Create plots and phylogenetic tree

Compute density plot

One of analysis options is a density plot of analyzed database subset values. The plot is drawn for non-outliers only. Example: plot

Just use the --plot flag with no options. (Boolean one)

sh rrnadif -d <csv.file> -i <genome.fasta> -p <project-name> --plot
note

You should install r packages in the environment you are running rRNADif from to draw the plot. Please refer to the installation guide for more details.

Compute final phylogenetic tree

The main advantage of rRNADif is fast and flexible computation of 16S rRNA based species phylogenetic trees from the comprehensive database. Therefore, no misclassified and/or partly sequenced 16S are included, leading to better species/genus-level classification of genomes based on their rRNAs. As was stated in get started guide, final phylogenetic tree can be computed with --tree flag.

sh rrnadif -d <csv.file> -i <genome.fasta> -p <project-name> --tree
note

The defaults are mafft and fasttree. Also, all sequences are used for outliers and 1 sequence (genome-representative) for non-outlier for giver subset of the database.

However, the algorithm for Multiple Sequence alignment or program for phylogeny can be changed with -m and -t flags respectively. For now, rRNADif supports clustalo, muscle and mafft for MSA, and fasttree, iqtree and raxml for phylogeny.

sh rrnadif -d <csv.file> -i <genome.fasta> -p <project-name> --tree -m muscle -t iqtree
caution

By default, branch length for annotated 16S in the input genome will also be computed using provided options, not default ones. Hence, the provided pre-computed database is generated with mafft and fasttree, we suggest to use --only_phylo flag. Therefore, only the final tree will be computed with desired algorithms.

The computed phylogenetic tree will contain every strain and therefore can be simply unreadable. To use only species information and compute species-level phylogenetic tree use --only_species flag.

In the example below, default options will be used to measure intragenomic variability (construct individual phylogenetic tree) (--only_phylo flag), the muscle for MSA and iqtree for phylogeny (-m and -t flags) will be used for final phylogenetic tree computation. The data for the final phylogenetic tree will contain only species (--only species). This would drastically reduce tree size and respective computation time for it, also making tree human readable.

sh rrnadif -d <csv.file> -i <genome.fasta> -p <project-name> --tree -m muscle -t iqtree --only_species --only_phylo
note

Species, when using --only_species flag, will be chosen randomly from the database subset (if multiple strains are available). By default, the first in alphabetical order is kept. Prioritized are genomes with multiple rrnas which are non-outliers.

warning

If --only_species flag is used, intragenomic variability of input 16S will be compared to the whole subset. Strains, that are the same species will be dropped only for the final tree computation.

The output of a run is organized under <project-name>_results/results/phylogeny directory.
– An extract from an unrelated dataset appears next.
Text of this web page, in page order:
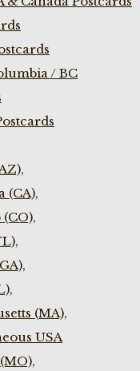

Three files should be there:

  1. FINAL.fasta - sequences used for constructing of a phylogenetic tree
  2. FINAL.mafft - MSA in fasta format. The extension .mafft is used for the sake of consistency in outputs from different MSA programs. This is NOT an indicator of the used algorithm.
  3. FINAL.nwk - phylogenetic tree in newick format. Ready to view in almost every phylogenetic tree viewer.